Advances in Science and Technology ◽

10.4028/www.scientific.net/ast.59.41 ◽

2008 ◽

Vol 59 ◽

pp. 41-46 ◽

Cited By ~ 5

Author(s):

Federica Daghia ◽

Gabriella Faiella ◽

Vincenza Antonucci ◽

Michele Giordano

Keyword(s):

Finite Element ◽

Shape Memory Alloy ◽

Finite Element Model ◽

Shape Memory ◽

Functional Properties ◽

Hybrid Composite ◽

Experimental Testing ◽

Element Model ◽

Electrical Heating ◽

Simultaneous Generation

Shape memory alloys (SMA) exhibit functional properties associated with the shape memory effect, responsible of the SMA shape recovery after a cycle of deforming-heating and of a simultaneous generation of mechanical work. Composite systems incorporating SMA wires have the ability to actively change shape and other structural characteristics. The functional properties of such adaptive composites are related to the martensitic transformation in the SMA elements and to the constraining behaviour that the composite matrix has on the SMA wires. In this work the behaviour of a shape memory alloy hybrid composite (SMAHC) is numerically and experimentally investigated.

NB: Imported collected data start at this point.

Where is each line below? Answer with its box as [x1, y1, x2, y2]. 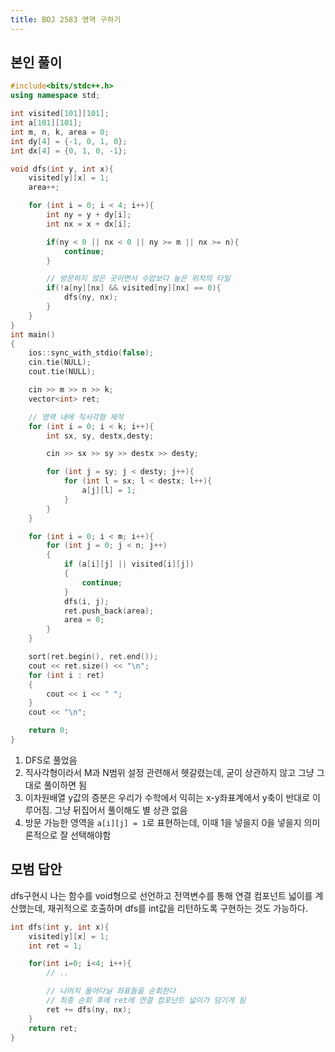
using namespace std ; [10, 91, 101, 101]
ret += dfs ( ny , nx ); [46, 1004, 132, 1015]
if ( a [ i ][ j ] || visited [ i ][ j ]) [63, 559, 195, 570]
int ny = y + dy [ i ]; [46, 210, 132, 220]
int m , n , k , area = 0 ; [10, 127, 110, 137]
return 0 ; [28, 726, 70, 736]
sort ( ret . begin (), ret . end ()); [28, 652, 159, 662]
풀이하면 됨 [43, 779, 87, 791]
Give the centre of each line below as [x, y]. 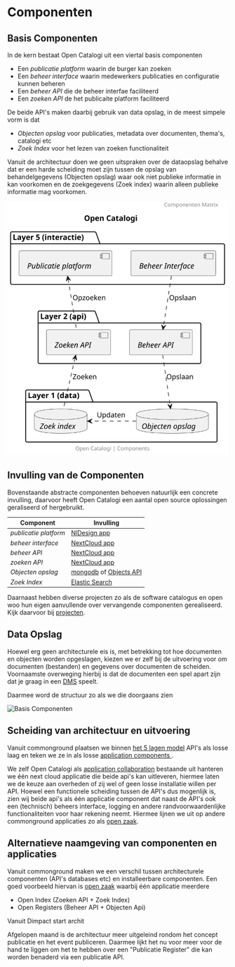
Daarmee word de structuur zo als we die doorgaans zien [90, 695]
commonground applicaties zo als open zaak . [73, 821]
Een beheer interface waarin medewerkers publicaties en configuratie [118, 76]
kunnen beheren [41, 84]
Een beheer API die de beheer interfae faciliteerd [88, 91]
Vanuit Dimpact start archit [46, 921]
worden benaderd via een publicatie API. [66, 956]
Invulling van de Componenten [76, 475]
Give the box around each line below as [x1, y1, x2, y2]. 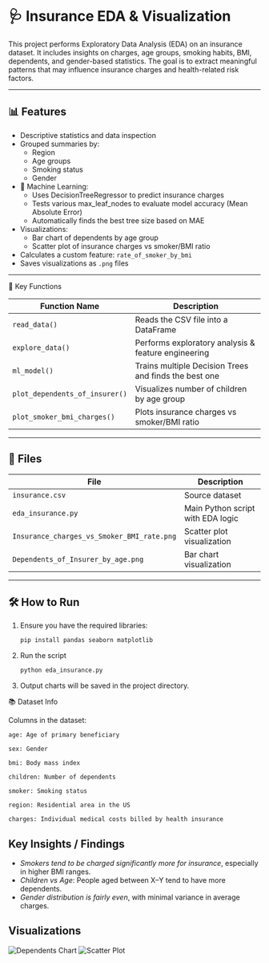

A plate was fabricated using prestrained SMA wires embedded in an epoxy resin pre preg glass fibres composite system. Upon calorimetric and mechanical material characterization, a finite element model was used in order to predict the structural behaviour of the SMAHC. In the experimental tests, the plate was clamped at one side and actuated via electrical heating. Temperature and displacement data were collected and compared with the prediction of the finite element model. The results show that the model is able to capture the shape change in the actuation region, although a thorough description of the SMAHC behaviour requires further modelling work, including the simulation of the SMA loading history during composite manufacturing.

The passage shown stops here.